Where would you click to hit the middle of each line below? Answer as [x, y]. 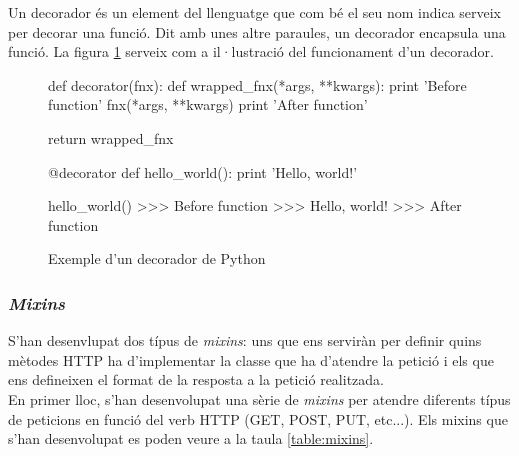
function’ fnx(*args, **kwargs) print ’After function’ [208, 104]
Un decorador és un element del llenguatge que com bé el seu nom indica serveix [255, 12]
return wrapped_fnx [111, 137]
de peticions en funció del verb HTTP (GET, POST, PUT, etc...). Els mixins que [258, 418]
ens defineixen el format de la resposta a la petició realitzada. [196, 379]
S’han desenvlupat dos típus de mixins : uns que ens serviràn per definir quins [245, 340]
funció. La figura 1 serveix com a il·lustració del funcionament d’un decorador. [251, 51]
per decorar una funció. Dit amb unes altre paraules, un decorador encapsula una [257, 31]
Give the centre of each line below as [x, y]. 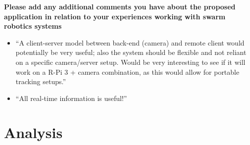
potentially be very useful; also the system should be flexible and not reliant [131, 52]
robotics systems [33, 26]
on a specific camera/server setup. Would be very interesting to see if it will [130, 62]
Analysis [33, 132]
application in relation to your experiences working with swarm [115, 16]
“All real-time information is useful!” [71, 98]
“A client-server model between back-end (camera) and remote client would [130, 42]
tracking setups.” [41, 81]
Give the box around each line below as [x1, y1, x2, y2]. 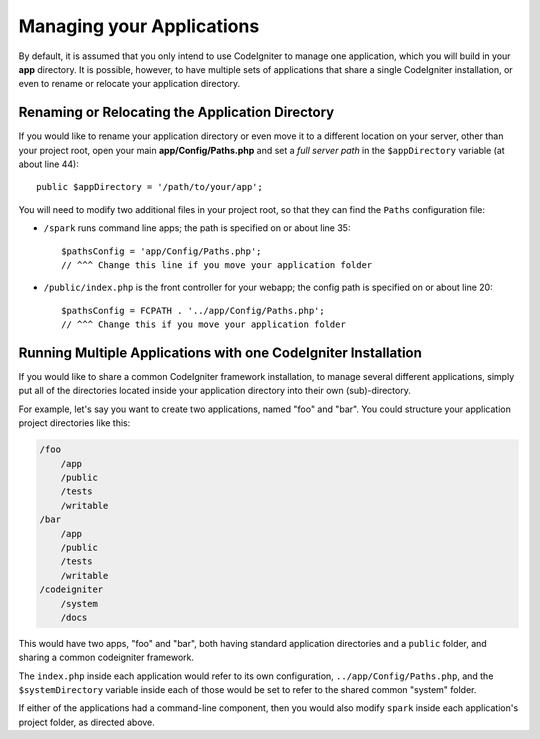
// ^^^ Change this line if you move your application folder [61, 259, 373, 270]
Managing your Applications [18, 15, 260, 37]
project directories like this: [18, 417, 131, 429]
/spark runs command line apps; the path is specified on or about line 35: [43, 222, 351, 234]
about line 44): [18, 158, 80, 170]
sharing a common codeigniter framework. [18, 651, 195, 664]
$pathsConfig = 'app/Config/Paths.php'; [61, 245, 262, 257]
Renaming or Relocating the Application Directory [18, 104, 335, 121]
---
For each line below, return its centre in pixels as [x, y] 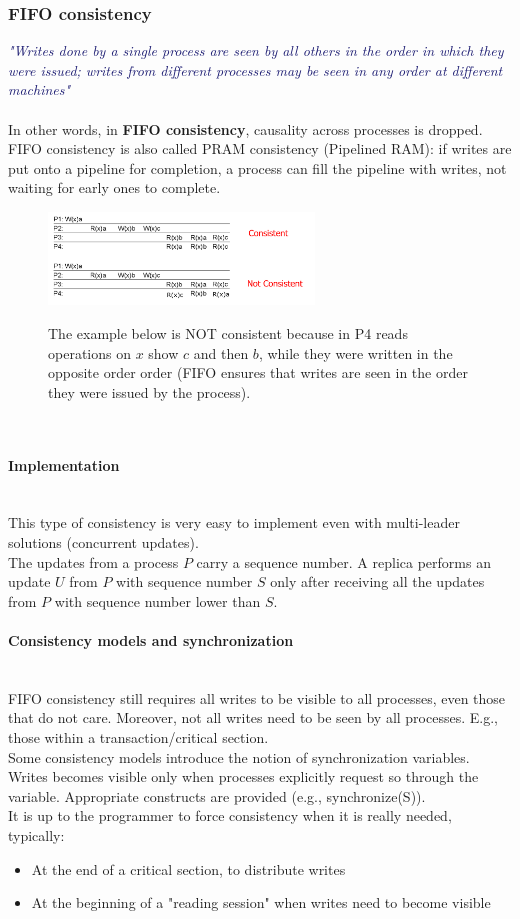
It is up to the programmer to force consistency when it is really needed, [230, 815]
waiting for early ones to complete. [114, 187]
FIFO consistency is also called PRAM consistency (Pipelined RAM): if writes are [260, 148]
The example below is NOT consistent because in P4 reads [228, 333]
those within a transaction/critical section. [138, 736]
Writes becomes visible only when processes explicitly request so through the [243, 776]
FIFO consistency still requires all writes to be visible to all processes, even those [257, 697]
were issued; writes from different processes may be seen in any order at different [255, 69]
--
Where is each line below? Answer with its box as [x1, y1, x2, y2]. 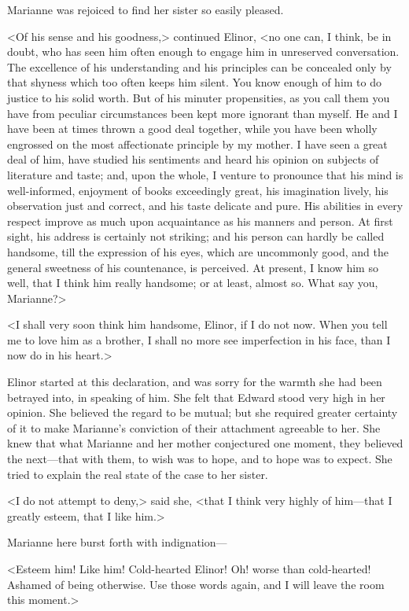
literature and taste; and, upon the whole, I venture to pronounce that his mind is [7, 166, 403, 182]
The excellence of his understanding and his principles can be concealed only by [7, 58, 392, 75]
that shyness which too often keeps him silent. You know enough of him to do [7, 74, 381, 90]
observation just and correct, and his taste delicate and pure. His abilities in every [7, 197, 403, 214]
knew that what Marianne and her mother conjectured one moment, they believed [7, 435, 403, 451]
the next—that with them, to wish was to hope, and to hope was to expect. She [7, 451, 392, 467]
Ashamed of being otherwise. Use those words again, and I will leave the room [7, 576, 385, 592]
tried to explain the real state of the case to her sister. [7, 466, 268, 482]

● **What you are asked to do**:
Provide the count of lines above containing "when", without any added words.

● **Task answer**:
2